Probably the best reason to use Combat Conditioning is that it is not only really powerful but also extremely portable. You can do the Royal Court anywhere and in minutes have completed a great workout that leaves you exhausted and dripping in sweat. All you need is your own bodyweight to do the exercises. Add in the Magnificent Seven and you’re just done for the day. Better have some rehab planned and some protein ready.

The Royal Court and the Magnificent Seven are just two of the workouts in Combat Conditioning. There are many other exercises in the program that you can add in or substitute, all of them just using your bodyweight for the resistance. The possible combinations are endless.

Combat Conditioning is available in book or DVDs. I highly recommend the DVD format. The books are next to useless except for cheap gifts to your friends. The DVDs are available now for only $67. The set usually goes for $100 or more so I would say if you are interested in adding more options to your workout toolbox now would be the time to get this program!

Suggestions for Burning Fat Fast at the Gym with Power Cardio

To successfully blend power training and cardio is to select the appropriate work-out routines. Power-based exercises have explosive makeup that let the workout give diverse output compared to body building programs.

Training with Power Cardio uses up more of your body fat and also burns additional calories than other exercises because it utilizes speedy repetitions. Also, it limits the rest time between sets to less than twenty seconds. These will help maintain the high intensity cardio and fat-burning levels of the work-out. Following this custom is significant, as it maintains the intensity but makes up for break to prevent injury. y.

To begin, decide five of the actions and then do two sets of each. As your power rises, you can begin doing more sets. For top returns, you need to do Power Cardio two to four times weekly. Common Power Cardio workout routines include the band sprint, jump squat, power push ups, power lunge and the power clean.

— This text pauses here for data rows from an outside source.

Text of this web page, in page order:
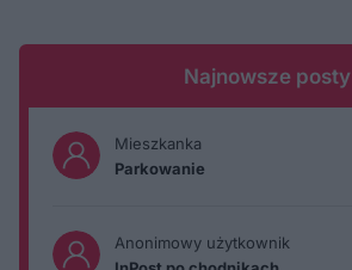
Najnowsze posty
Mieszkanka
Parkowanie
Anonimowy użytkownik
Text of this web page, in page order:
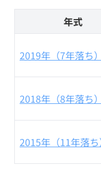
年式
2019年（7年落ち）
2018年（8年落ち）
2015年（11年落ち
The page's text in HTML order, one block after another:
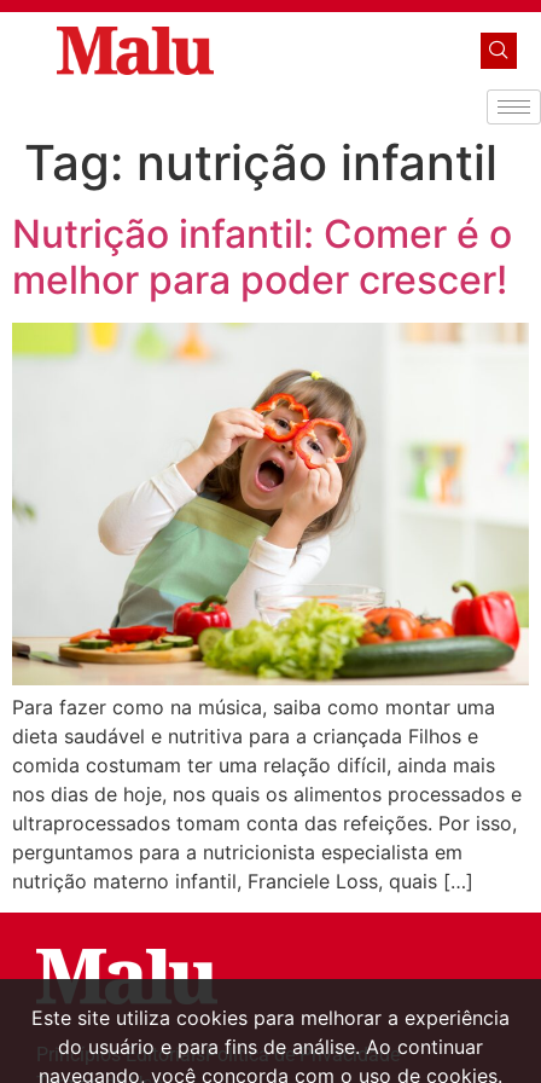
Tag: nutrição infantil
Nutrição infantil: Comer é o
melhor para poder crescer!
Para fazer como na música, saiba como montar uma
dieta saudável e nutritiva para a criançada Filhos e
comida costumam ter uma relação difícil, ainda mais
nos dias de hoje, nos quais os alimentos processados e
ultraprocessados tomam conta das refeições. Por isso,
perguntamos para a nutricionista especialista em
nutrição materno infantil, Franciele Loss, quais […]
Princípios EditoriaisPolítica de Privacidade
Este site utiliza cookies para melhorar a experiência
do usuário e para fins de análise. Ao continuar
navegando, você concorda com o uso de cookies.
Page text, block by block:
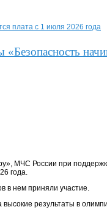
плата с 1 июля 2026 года
МЧС России при
года.
в нем приняли участие.
высокие результаты в
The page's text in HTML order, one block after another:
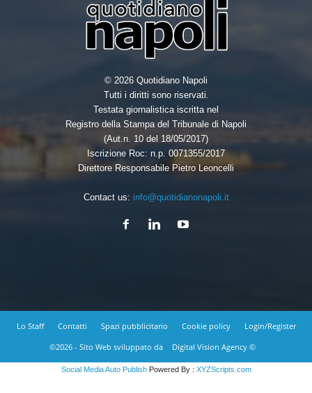
© 2026 Quotidiano Napoli
Tutti i diritti sono riservati.
Testata giornalistica iscritta nel
Registro della Stampa del Tribunale di Napoli
(Aut.n. 10 del 18/05/2017)
Iscrizione Roc: n.p. 0071355/2017
Direttore Responsabile Pietro Leoncelli
Contact us: info@quotidianonapoli.it
Lo Staff Contatti Spazi pubblicitario Cookie policy
Login/Register
©2026 - Sito Web sviluppato da
Digital Vision Agency ©
Social Media Auto PublishPowered By : XYZScripts.com
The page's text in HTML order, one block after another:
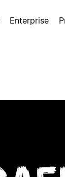
Enterprise
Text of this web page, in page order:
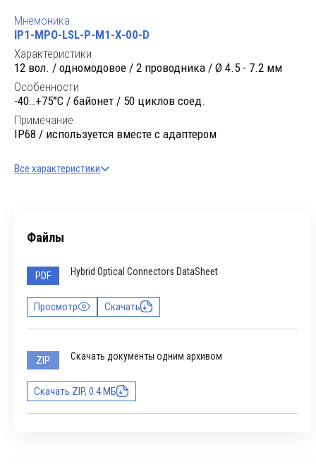
Мнемоника
IP1-MPO-LSL-P-M1-X-00-D
Характеристики
12 вол. / одномодовое / 2 проводника / Ø 4.5 - 7.2 мм
Особенности
-40…+75°C / байонет / 50 циклов соед.
Примечание
IP68 / используется вместе с адаптером
Все характеристики
Файлы
PDF Hybrid Optical Connectors DataSheet
Просмотр Скачать
ZIP Скачать документы одним архивом
Скачать ZIP, 0.4 МБ
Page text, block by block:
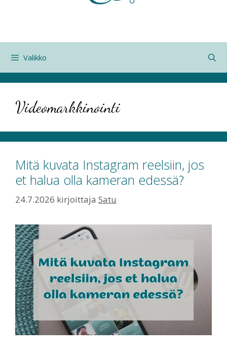
Valikko
Videomarkkinointi
Mitä kuvata Instagram reelsiin, jos
et halua olla kameran edessä?
24.7.2026 kirjoittaja Satu
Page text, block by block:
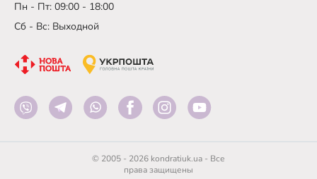
Пн - Пт: 09:00 - 18:00
Сб - Вс: Выходной
© 2005 - 2026 kondratiuk.ua - Все
права защищены
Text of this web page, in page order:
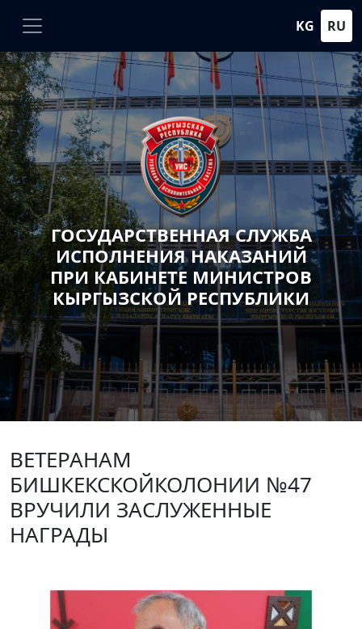
KG RU
ГОСУДАРСТВЕННАЯ СЛУЖБА
ИСПОЛНЕНИЯ НАКАЗАНИЙ
ПРИ КАБИНЕТЕ МИНИСТРОВ
КЫРГЫЗСКОЙ РЕСПУБЛИКИ
ВЕТЕРАНАМ
БИШКЕКСКОЙКОЛОНИИ №47
ВРУЧИЛИ ЗАСЛУЖЕННЫЕ
НАГРАДЫ
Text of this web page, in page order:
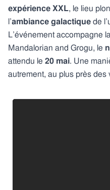
expérience XXL, le lieu
l’ambiance galactique de
L’événement accompagne
Mandalorian and Grogu, le
attendu le 20 mai. Une
autrement, au plus près des
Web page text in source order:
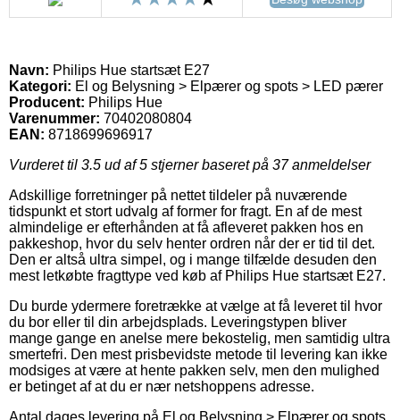
Navn: Philips Hue startsæt E27
Kategori: El og Belysning > Elpærer og spots > LED pærer
Producent: Philips Hue
Varenummer: 70402080804
EAN: 8718699696917
Vurderet til 3.5 ud af 5 stjerner baseret på 37anmeldelser
Adskillige forretninger på nettet tildeler på nuværende
tidspunkt et stort udvalg af former for fragt. En af de mest
almindelige er efterhånden at få afleveret pakken hos en
pakkeshop, hvor du selv henter ordren når der er tid til det.
Den er altså ultra simpel, og i mange tilfælde desuden den
mest letkøbte fragttype ved køb af Philips Hue startsæt E27.
Du burde ydermere foretrække at vælge at få leveret til hvor
du bor eller til din arbejdsplads. Leveringstypen bliver
mange gange en anelse mere bekostelig, men samtidig ultra
smertefri. Den mest prisbevidste metode til levering kan ikke
modsiges at være at hente pakken selv, men den mulighed
er betinget af at du er nær netshoppens adresse.
Antal dages levering på El og Belysning > Elpærer og spots
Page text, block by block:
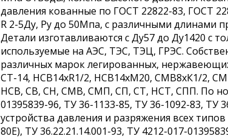
давления кованные по ГОСТ 22822-83, ГОСТ
R 2-5Ду, Ру до 50Мпа, с различными
Детали изготавливаются с Ду57 до Ду1420 с
используемые на АЭС, ТЭС, ТЭЦ, ГРЭС.
различных марок легированных,
СТ-14, НСВ14хR1/2, НСВ14хМ20, СМВ8хК1/2,
НСВ, СВ, СН, СМВ, СМП, СП, СТ, НСТ, СПП. По
01395839-96, ТУ 36-1133-85, ТУ 36-1092-83, ТУ
устройства давления и разряжения всех
80Е), ТУ 36.22.21.14.001-93, ТУ 4212-017-
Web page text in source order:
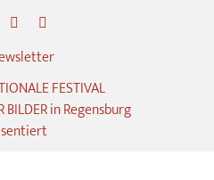
FESTIVAL
BILDER in Regensburg
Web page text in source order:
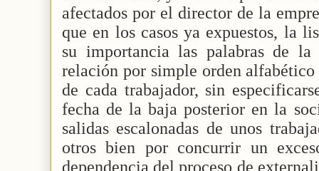
afectados por el director de la
que en los casos ya expuestos, la
su importancia las palabras de la
relación por simple orden
de cada trabajador, sin
fecha de la baja posterior en la
salidas escalonadas de unos
otros bien por concurrir un
dependencia del proceso de

For Band Sprints, affix 2 resistance bands to a strong support structure. Facing away from the structure, grip the bands in front of you at shoulder height and then dart straight forward as hard as you are able to, before coming back to the starting point.

Jump Squats are carried out by squatting down to your lowest position, with your hands on your hips. Jump in the air, having your back straight and face straight ahead.

Power Push Ups are carried out in a regular push up posture, but with the hands slightly wider apart than shoulder width. Your palms and toes should be on the floor, and the body needs to be kept rigid and straight. Lower the body, then raise it swiftly.

Power Lunges are done by standing up with your feet shoulder breadth apart. Facing onward, keep the back in a straight line and leap forward with your right foot. Bend the knees as you step forward, and then lower the left knee almost to the ground. Go back to the start position, and then go over the movement, alternating the forward foot each time.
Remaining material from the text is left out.